Carlyle D. Marsden (1921-1976)

Carlyle Davenport Marsden was born on December 9, 1921, in Parowan, Utah. He was the son of William and Della Jane Marsden. He was survived by his widow, three sons and two daughters, 10 grandchildren, two brothers and four sisters.

He had been a music teacher at Eisenhower Junior High School in the Granite School District in Salt Lake, and also taught at Brigham Young University.

He was a veteran of World War II, serving in the Army in the Pacific Theater.

He attended the College of Southern Utah in Cedar City for two years, and received his bachelor degree from Brigham Young University and his masters degree from the University of Utah. He also did graduate work at Claremont College, Occidental and Cal State in Los Angeles, California.

He had filled an LDS Mission in the New England States and had been a member of the bishopric and high council in Pomona, Calif. He had been music regional representative, stake and ward organist, and stake choir director. He had also been Sunday School superintendent in Salt Lake City.

Carlyle was outed in March 1976. This led him to take his own life on March 8, 1976. He was 54 years old.

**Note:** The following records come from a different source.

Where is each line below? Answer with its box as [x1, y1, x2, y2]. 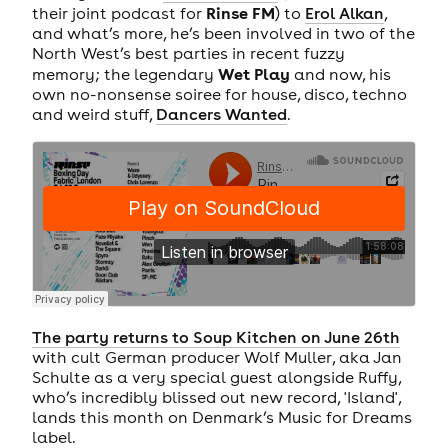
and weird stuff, [31, 104, 156, 125]
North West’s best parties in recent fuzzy [31, 43, 345, 64]
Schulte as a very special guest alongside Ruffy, [31, 367, 401, 388]
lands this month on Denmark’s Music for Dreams [31, 407, 412, 428]
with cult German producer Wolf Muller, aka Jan [31, 347, 402, 368]
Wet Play [217, 63, 290, 85]
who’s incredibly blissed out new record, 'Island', [31, 387, 401, 408]
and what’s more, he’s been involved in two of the [31, 23, 415, 44]
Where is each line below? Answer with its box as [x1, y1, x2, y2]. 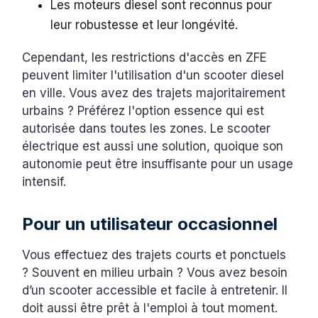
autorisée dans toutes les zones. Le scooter [22, 121, 271, 136]
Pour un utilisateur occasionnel [22, 214, 283, 235]
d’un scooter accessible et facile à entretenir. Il [22, 283, 288, 298]
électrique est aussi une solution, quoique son [22, 139, 284, 154]
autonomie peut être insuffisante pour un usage [22, 157, 294, 172]
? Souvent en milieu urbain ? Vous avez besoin [22, 265, 288, 280]
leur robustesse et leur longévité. [50, 18, 238, 33]
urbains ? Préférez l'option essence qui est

Carlyle is buried at the Kaysville City Cemetery in Utah.

Carlyle's grandson Douglas Stewart was a gay Mormon and sadly committed suicide on March 8, 2006, exactly 30 years to the day his grandfather committed suicide.


Tribute by a Former Student

I recently came across the information in your website listing Carlyle D. Marsden as one of the LDS members that committed suicide back in 1976 after he was outed as a homosexual.

I am writing to tell you that in 1963-1964 he was my music teacher at Fremont Junior High school in Pomona California. I am now 56 years old and living in Salem, Oregon but I will never forget that man. He taught the best vocal music class I have ever attended. He had written an arrangement for a song called “Master, the Tempest is Raging” I have a recording of our choir singing it with him directing, somewhere deep in my garage.

Mr. Marsden was a great believer in the use of the diaphragm when singing and I have since taught this method, just as he did, to my students. I was horrified that this gentle, wonderful, talented, man ended his life feeling so alone and ashamed of himself.

I have remembered him so well and so long because of his dedication and talent as a music teacher. He was caring, and nurturing. He gave us strength just by his presence. I can recount far too many wonderful things that he said and did for us as a class to even begin to put them here in this letter to you.

I just though you should know that what you have done on your website is a wonderful memorial to these people. There is not a week that goes by that I have not thought of Mr. Marsden since my junior high school years. I always wanted to be just like him, calm, cool collected and kind to all.

I hope his family knows how many lives he touched in a good and gentle way, yet with the strength of a great leader.

So very sad to hear his life ended this way. Thank you for your excellent work in making this horrible truth known.